Last week, a friend from elementary school’s house burned down. She lost everything. Since they were renters, none of the stuff in the house was insured. Worse yet, it was the cherry on top of an already heartbreaking week in which her little dog had been killed by another dog.
Due to the marvel of social media and social tools, another friend immediately set up a campaign with the site Give Forward to raise $12,000 for a “Start From Scratch Fund” on my friend’s behalf. Almost immediately, the first $10,000 was raised.
Knowing a thing or two about having a terrible week, I went to make my donation. But as I was finalizing the transaction, I discovered something not so marvelous about this form of social giving.
Right before I paid, the site informed me that Give Forward charges 7.9 percent, plus a $0.50 transaction fee to donate money. Thats $8.40 for the first $100 donated! While they do offer the donor the ability to cover the fee themselves (of course, I did), it still strikes me as outrageous. And exploitative.
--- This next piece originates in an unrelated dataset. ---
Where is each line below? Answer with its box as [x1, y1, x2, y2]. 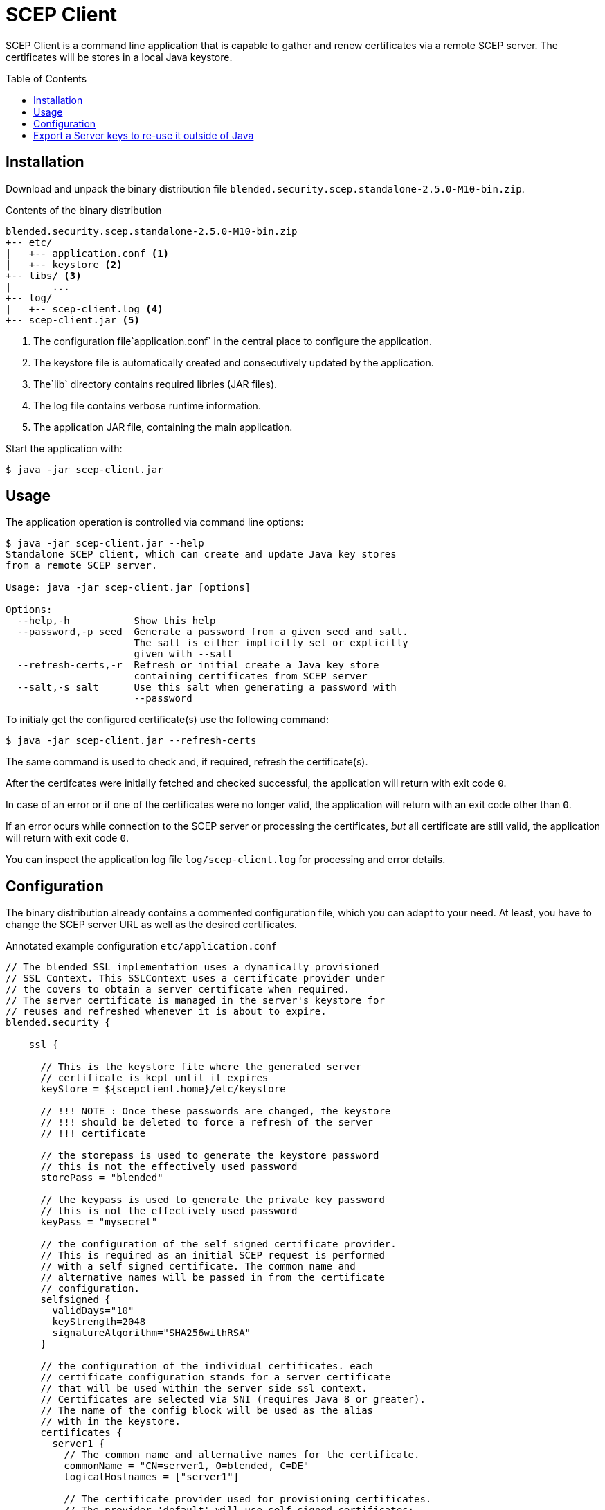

Consider that if this poor girl had been raising money for a for-profit enterprise on Kickstarter, the transaction fee would have been five percent, plus a three to five percent credit card processing fee. On Indiegogo, it would have been four percent, plus the same processing fees. And in those cases, people are using the platform to raise potentially millions of dollars and may even be looking to be acquired for millions more. They can afford it.
So I thought I would dig really quickly into a few competitors in the new but growing space of crowdfunded charitable giving platforms:
- Microgiving, which is a fundraising website that lets you raise money for anything and anyone, charges five percent service fee plus a four percent credit card processing fee.
- GoFundMe, which fundraises for personal causes and life events, charges 7.9 percent + $0.30 per transaction
- YouCaring, which claims to be the only “free” fundraising site, charges 2.9 percent +$0.30 per transaction (the credit card processing fee), plus a five percent “automatic tip”
- Rally, which is a fundraising platform for individuals, groups, and social causes, charges 5.75 percent.
- If you’d just sent the money directly via Paypal, via their friends and family rate, the fee would have been waived. And that’s Paypal! They’re supposed to be evil and full of fees!
To illustrate the above fees more clearly: if you donate $100 via any of these services, at the very least $5.75 is going into someone else’s hands. Whether it’s ultimately paid by the donor or the recipient, serious money is being redirected from where it was intended to go.
Obviously, sites like Give Forward perform a service. But a very small one. The bond between friends is already there. The actual writing of the donation request was done by the submitter. The marketing (to our network of friends) was done by friends. The actual transfer of funds is handled digitally via some third party, no doubt, so where on earth do they get off charging a 160 percent markup (based on a three percent processing fee) for simply aggregating these services and putting a brand behind it? It’s good business, but again “exploitative” is the word that comes to mind.
Surely these tech companies (surprisingly most aren’t non-profits) understand the optics of creating a business model that charges high fees to people who are trying to help a friend in a time need. From where I am sitting, they don’t look good. What do they think Charity Watch is going to say?
And where exactly does that leave consumers? No person with a heart is going to not donate out of principle or objection to these fees — after all, you have a friend or a cause that needs help — so instead you eat the fee (or in some cases, pass it along to someone who also can’t afford it). Indeed, I paid it, but I would have much rather the extra money gone to the person who needed it, rather than this usurious middleman.
It makes me look more favorably on this next generation of BitCoin startups who are disrupting the payments space. And the current lineup of platforms in this space makes me think this niche ripe for a new player to enter — one who distinguishes themselves through honesty, and transparency.
Frankly, the whole experience makes me think more highly of Paypal and Square, or passing around a hat for that matter. Too often we blindly cheer on new developments in the tech space and buy into their marketing messages, especially if they are organized under the auspices of doing good for others. But sometimes the costs of convenience simply aren’t worth it, or even worse, exploitative.
Maybe I am wrong and this is just the cost of helping people in 2014. But I wish that it wasn’t.
Ryan Holiday is the editor at large of Betabeat and the author of the recent book The Obstacle is the Way.